EXERCISE REQUIREMENTS
From the records below, extract only the lines running from the line with "prepojovacích systémov a druhá" to the line with "Bancaire et Financière", both lines included, reproducing them exactly.

RECORD SET
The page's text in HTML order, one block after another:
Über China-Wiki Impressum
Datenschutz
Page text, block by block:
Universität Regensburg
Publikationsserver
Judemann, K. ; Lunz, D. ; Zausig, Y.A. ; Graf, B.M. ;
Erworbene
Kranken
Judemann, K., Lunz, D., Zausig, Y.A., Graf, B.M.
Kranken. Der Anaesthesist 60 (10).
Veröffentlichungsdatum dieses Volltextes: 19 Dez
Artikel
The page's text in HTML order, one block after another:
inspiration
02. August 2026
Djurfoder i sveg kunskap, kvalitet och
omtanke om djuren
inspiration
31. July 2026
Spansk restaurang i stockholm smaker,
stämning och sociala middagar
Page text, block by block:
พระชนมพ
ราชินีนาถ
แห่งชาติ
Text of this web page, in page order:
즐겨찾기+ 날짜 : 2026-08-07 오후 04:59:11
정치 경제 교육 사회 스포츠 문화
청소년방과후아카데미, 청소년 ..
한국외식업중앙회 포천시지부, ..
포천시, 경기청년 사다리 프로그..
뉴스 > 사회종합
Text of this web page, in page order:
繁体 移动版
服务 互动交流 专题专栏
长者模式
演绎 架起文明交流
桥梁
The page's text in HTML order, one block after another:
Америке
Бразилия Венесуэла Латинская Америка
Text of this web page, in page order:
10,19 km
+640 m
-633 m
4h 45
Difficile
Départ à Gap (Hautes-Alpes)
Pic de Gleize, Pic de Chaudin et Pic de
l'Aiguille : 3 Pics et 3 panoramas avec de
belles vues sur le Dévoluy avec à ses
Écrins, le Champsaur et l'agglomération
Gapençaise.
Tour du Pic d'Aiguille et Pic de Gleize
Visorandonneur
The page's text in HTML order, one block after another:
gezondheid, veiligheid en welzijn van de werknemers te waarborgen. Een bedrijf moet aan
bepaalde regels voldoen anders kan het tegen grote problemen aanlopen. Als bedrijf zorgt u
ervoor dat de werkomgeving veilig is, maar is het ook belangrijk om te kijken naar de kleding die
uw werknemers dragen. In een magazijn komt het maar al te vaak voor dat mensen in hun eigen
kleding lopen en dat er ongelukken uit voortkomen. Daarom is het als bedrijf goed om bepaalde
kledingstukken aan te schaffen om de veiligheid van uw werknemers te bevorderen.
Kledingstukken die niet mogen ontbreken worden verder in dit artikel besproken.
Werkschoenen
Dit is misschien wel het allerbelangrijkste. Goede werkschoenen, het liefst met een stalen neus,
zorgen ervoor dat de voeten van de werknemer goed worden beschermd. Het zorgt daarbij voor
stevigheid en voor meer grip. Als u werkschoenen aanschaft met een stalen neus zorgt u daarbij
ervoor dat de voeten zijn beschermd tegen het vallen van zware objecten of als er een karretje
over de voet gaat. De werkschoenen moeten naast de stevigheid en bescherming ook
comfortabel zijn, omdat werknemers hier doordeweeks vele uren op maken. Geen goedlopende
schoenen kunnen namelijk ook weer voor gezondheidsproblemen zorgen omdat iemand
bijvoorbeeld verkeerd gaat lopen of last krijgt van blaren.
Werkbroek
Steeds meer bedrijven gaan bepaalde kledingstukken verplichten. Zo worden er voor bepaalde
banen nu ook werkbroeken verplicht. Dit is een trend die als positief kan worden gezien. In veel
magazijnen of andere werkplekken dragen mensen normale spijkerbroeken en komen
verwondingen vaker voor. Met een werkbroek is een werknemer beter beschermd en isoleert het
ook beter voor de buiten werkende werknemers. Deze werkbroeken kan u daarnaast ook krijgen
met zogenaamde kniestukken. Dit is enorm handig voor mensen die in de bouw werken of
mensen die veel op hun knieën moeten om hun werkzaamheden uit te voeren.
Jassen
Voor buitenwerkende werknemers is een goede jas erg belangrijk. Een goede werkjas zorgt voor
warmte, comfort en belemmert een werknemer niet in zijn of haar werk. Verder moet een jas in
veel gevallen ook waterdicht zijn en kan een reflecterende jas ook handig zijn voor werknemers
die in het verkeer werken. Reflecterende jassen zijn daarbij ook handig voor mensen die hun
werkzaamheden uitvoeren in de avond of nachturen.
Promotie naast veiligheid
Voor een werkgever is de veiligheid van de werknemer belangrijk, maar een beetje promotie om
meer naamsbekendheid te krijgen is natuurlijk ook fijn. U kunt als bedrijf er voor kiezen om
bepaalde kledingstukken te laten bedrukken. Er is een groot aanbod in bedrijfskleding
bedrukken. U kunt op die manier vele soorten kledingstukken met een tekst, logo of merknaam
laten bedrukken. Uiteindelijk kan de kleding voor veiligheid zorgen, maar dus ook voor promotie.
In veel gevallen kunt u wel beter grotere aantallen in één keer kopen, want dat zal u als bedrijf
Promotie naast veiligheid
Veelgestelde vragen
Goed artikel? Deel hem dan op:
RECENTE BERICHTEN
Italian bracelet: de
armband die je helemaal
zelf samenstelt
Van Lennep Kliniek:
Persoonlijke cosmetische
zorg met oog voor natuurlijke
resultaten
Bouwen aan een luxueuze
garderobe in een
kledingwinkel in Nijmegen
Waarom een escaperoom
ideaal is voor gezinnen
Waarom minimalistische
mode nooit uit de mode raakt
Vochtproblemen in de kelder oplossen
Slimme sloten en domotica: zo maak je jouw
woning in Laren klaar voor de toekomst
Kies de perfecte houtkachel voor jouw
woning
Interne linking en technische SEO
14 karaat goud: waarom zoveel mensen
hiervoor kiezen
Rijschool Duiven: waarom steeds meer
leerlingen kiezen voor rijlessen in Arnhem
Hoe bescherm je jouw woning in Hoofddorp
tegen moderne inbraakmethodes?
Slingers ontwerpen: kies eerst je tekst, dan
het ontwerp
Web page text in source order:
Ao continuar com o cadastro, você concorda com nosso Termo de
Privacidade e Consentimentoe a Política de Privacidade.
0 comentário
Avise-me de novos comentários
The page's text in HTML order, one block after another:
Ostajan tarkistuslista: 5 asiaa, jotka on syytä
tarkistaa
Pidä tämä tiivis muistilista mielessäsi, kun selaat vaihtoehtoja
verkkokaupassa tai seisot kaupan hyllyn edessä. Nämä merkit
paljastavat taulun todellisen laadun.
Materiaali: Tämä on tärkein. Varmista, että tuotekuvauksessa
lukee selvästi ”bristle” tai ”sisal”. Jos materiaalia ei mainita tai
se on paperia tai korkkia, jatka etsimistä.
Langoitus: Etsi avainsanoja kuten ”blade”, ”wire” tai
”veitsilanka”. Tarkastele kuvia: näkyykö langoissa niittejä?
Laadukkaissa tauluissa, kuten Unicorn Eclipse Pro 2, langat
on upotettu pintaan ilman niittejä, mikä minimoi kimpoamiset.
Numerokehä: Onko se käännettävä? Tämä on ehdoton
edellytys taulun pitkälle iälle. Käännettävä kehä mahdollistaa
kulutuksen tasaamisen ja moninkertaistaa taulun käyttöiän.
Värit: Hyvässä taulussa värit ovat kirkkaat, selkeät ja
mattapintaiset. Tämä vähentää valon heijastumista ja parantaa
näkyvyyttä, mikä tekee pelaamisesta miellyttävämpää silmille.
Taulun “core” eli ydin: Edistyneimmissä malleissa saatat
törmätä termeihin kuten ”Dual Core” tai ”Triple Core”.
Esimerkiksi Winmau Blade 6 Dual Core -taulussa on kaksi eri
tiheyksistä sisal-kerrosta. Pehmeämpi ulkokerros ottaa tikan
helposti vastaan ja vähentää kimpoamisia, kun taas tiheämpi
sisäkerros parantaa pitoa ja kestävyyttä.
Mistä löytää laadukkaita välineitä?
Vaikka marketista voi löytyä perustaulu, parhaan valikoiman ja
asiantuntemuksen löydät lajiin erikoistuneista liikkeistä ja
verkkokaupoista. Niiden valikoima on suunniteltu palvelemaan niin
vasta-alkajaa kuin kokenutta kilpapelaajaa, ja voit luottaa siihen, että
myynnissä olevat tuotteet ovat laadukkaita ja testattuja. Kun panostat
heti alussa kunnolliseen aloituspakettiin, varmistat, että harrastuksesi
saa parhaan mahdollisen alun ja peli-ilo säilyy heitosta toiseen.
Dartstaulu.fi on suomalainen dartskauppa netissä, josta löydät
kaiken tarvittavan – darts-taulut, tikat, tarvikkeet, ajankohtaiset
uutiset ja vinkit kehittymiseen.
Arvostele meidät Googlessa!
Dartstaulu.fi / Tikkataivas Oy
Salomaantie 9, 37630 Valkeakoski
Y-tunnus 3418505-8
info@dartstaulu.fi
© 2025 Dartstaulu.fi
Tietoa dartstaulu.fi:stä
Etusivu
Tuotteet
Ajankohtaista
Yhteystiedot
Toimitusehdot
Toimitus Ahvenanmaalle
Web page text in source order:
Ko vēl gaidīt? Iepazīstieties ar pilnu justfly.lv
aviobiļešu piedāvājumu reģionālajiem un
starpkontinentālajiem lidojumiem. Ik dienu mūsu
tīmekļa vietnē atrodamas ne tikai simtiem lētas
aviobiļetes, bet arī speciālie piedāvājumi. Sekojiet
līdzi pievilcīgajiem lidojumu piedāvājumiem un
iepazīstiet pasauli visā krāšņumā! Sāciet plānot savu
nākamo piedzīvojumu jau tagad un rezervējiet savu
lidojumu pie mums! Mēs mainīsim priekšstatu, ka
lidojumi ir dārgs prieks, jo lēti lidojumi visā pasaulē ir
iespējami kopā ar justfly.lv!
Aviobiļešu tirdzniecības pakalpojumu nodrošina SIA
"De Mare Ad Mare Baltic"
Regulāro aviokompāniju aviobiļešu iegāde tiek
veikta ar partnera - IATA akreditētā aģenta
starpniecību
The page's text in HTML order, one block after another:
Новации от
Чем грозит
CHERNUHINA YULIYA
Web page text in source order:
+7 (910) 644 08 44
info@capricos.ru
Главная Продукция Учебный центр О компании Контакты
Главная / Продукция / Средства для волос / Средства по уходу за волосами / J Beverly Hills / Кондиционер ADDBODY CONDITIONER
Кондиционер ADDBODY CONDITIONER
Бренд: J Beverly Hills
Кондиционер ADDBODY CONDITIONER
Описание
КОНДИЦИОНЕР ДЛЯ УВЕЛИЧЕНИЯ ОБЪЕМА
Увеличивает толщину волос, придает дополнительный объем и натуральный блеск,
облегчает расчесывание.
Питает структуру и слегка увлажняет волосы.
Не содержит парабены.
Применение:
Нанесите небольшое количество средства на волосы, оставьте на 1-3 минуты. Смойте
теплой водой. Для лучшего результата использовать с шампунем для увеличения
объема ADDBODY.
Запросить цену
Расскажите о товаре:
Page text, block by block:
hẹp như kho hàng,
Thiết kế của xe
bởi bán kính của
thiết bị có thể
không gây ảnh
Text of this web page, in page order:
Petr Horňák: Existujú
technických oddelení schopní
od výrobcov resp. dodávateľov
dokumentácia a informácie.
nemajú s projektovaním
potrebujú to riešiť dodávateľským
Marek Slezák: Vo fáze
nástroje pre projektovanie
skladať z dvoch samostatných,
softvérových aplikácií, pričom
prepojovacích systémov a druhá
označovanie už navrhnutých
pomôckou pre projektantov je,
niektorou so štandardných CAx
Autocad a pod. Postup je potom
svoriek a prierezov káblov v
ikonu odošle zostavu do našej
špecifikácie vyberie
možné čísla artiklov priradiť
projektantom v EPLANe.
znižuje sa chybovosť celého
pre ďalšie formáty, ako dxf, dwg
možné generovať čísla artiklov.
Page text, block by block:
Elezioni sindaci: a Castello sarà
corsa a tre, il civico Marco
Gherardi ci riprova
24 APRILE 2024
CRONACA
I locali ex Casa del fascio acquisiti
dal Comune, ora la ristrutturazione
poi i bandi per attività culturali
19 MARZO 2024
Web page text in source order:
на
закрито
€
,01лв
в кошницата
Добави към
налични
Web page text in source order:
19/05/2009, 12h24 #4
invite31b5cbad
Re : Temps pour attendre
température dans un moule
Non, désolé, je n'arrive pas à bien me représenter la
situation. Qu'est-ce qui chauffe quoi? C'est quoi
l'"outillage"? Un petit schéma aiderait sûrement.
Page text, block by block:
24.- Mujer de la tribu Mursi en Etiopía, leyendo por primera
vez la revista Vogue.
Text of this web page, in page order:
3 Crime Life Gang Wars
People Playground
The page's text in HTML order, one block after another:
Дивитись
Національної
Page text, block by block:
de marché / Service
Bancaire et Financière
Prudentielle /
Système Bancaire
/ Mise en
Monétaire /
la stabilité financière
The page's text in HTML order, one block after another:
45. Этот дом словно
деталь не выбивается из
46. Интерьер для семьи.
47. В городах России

RESPONSE TO THE TASK
prepojovacích systémov a druhá
označovanie už navrhnutých
pomôckou pre projektantov je,
niektorou so štandardných CAx
Autocad a pod. Postup je potom
svoriek a prierezov káblov v
ikonu odošle zostavu do našej
špecifikácie vyberie
možné čísla artiklov priradiť
projektantom v EPLANe.
znižuje sa chybovosť celého
pre ďalšie formáty, ako dxf, dwg
možné generovať čísla artiklov.
Page text, block by block:
Elezioni sindaci: a Castello sarà
corsa a tre, il civico Marco
Gherardi ci riprova
24 APRILE 2024
CRONACA
I locali ex Casa del fascio acquisiti
dal Comune, ora la ristrutturazione
poi i bandi per attività culturali
19 MARZO 2024
Web page text in source order:
на
закрито
€
,01лв
в кошницата
Добави към
налични
Web page text in source order:
19/05/2009, 12h24 #4
invite31b5cbad
Re : Temps pour attendre
température dans un moule
Non, désolé, je n'arrive pas à bien me représenter la
situation. Qu'est-ce qui chauffe quoi? C'est quoi
l'"outillage"? Un petit schéma aiderait sûrement.
Page text, block by block:
24.- Mujer de la tribu Mursi en Etiopía, leyendo por primera
vez la revista Vogue.
Text of this web page, in page order:
3 Crime Life Gang Wars
People Playground
The page's text in HTML order, one block after another:
Дивитись
Національної
Page text, block by block:
de marché / Service
Bancaire et Financière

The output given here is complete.